On the morning of December 19th the atmosphere was so wonderfully clear that even the mountains on the far western horizon stood out sharply defined. We followed a track that had been worn and torn by camels' pads on ground as hard and firm as the finest concrete; and here for short stretches we could drive at over 5o km an hour. If the road to Sinkiang was like this all the way there would be no need for any road-making.
Abdar, »The Box », raised its broken pyramid over the surrounding plain; and in a range farther south a hill with two peaks stood out like a two-humped camel. The road then led through a ravine, with red terraces wrought into fantastic shapes by erosion and the wind. Weather-worn stones were abundant. We lost ourselves in a labyrinth of red and black, terraced hills; emerged by degrees from their curiously winding corridors; and were back in the hard, level gravel desert, with a belt of sand-dunes to the south. We had just crossed the frontier of the republic of Outer Mongolia. The Yingen Well, the goal of our day's journey, lay on the very border-line.

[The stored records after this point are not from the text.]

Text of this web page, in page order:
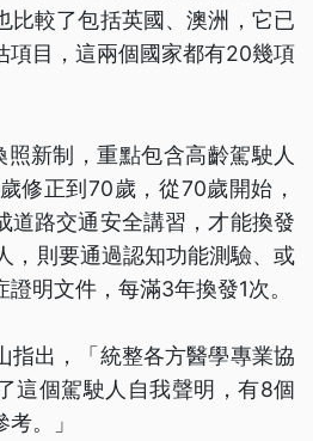
比較了包括英國、澳洲，它已
項目，這兩個國家都有20幾項
新制，重點包含高齡駕駛人
修正到70歲，從70歲開始，
道路交通安全講習，才能換發
，則要通過認知功能測驗、或
明文件，每滿3年換發1次。
指出，「統整各方醫學專業協
這個駕駛人自我聲明，有8個
。」
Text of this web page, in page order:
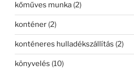
kőműves munka (2)
konténer (2)
konténeres hulladékszállítás (2)
könyvelés (10)
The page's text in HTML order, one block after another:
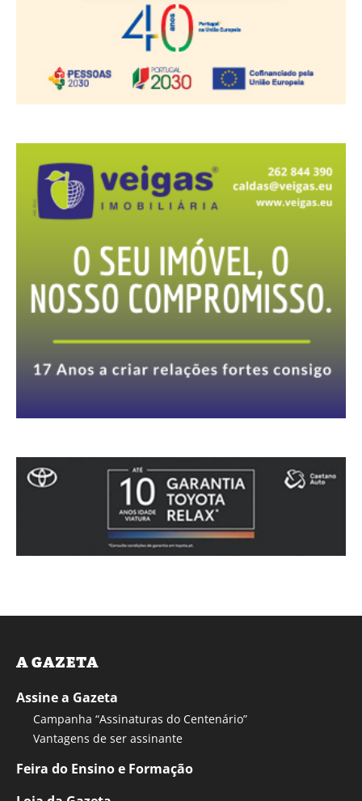
A GAZETA
Assine a Gazeta
Campanha “Assinaturas do Centenário”
Vantagens de ser assinante
Feira do Ensino e Formação
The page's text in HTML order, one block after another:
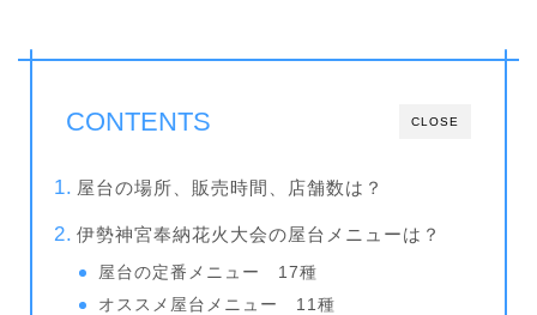
CLOSE
CONTENTS
屋台の場所、販売時間、店舗数は？
伊勢神宮奉納花火大会の屋台メニューは？
屋台の定番メニュー 17種
オススメ屋台メニュー 11種
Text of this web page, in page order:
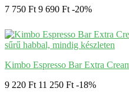
7 750 Ft 9 690 Ft -20%
Kimbo Espresso Bar Extra
9 220 Ft 11 250 Ft -18%
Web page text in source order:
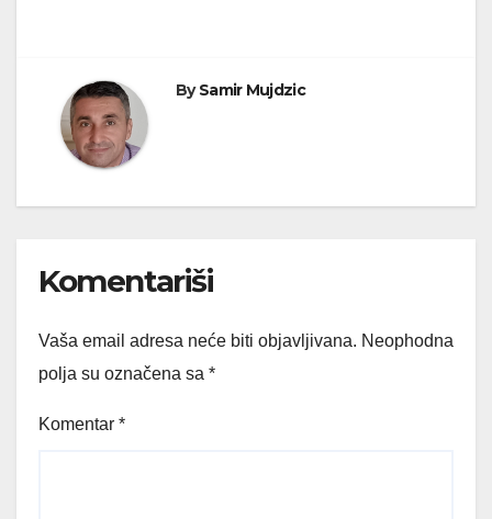
BySamir Mujdzic
Komentariši
Vaša email adresa neće biti objavljivana. Neophodna
polja su označena sa *
Komentar *
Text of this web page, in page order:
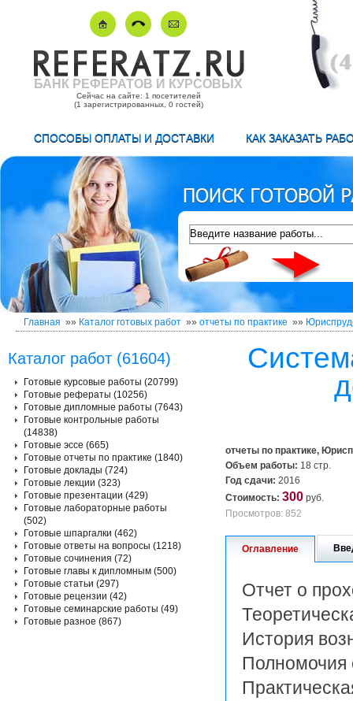
БАНК РЕФЕРАТОВ И КУРСОВЫХ
Сейчас на сайте: 1 посетителей
(1 зарегистрированных, 0 гостей)
СПОСОБЫ ОПЛАТЫ И ДОСТАВКИ КАК ЗАКАЗАТЬ
Главная »» Каталог готовых работ »» отчеты по практике »»
отчеты по практике,
Объем работы: 18 стр.
Год сдачи: 2016
Стоимость: 300 руб.
Просмотров: 852
Оглавление
Отчет о
История
Полномочия
Каталог работ (61604)
Готовые курсовые работы (20799)
Готовые рефераты (10256)
Готовые дипломные работы (7643)
Готовые контрольные работы
(14838)
Готовые эссе (665)
Готовые отчеты по практике (1840)
Готовые доклады (724)
Готовые лекции (323)
Готовые презентации (429)
Готовые лабораторные работы
(502)
Готовые шпаргалки (462)
Готовые ответы на вопросы (1218)
Готовые сочинения (72)
Готовые главы к дипломным (500)
Готовые статьи (297)
Готовые рецензии (42)
Готовые семинарские работы (49)
Готовые разное (867)
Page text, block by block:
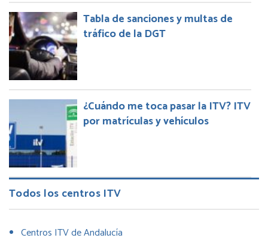
Tabla de sanciones y multas de
tráfico de la DGT
¿Cuándo me toca pasar la ITV? ITV
por matrículas y vehículos
Todos los centros ITV
Centros ITV de Andalucía
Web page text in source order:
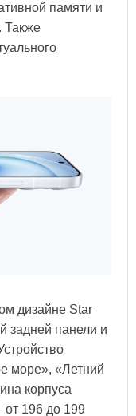
памяти и
Также
дизайне Star
задней панели и
море», «Летний
корпуса
от 196 до 199

We had to cross several dry, sandy ravines in which the lorries stuck fast. The long, foot-wide canvas mats were brought out and stretched on the sand to give the wheels a grip again, but in some cases we had to unload the lorries before they could pass the soft spots.
So the convoy rolled on. It was breathlessly still, with a blue and cloudless sky. Not a soul was to be seen, not a sound to be heard. This was the true Gobi, the desert, the home of silence. On the north-western horizon the low, jagged mountains hovered as in a mirage, like a row of black pearls without contact with the earth.
YINGEN-KHUDUK
We pitched camp on sandy soil by the Yingen (She-camel) Wells. The northern well is situated in Outer and the southern well in Inner Mongolia. There were plenty of saxaules in the sand round the wells; and just as it was growing dark, jolly young EFFE lighted a bonfire. It might have been a challenge to all Mongol frontier-riders who might happen to be roaming about in the neighbourhood. Travellers may fare badly if they fall into the hands of a large enough body of Outer Mongolian frontier-guards. But we saw no-one. Although it was flying in the face of destiny, we decided to stop at Yingen for a day, as CHEN was to determine the astronomical co-ordinates of the place. This being finished, we left the sand-belt and reached hard ground again. Utterly barren, red hills, small cairns, and occasional skeletons of camels marked the road. There was not a sign of life.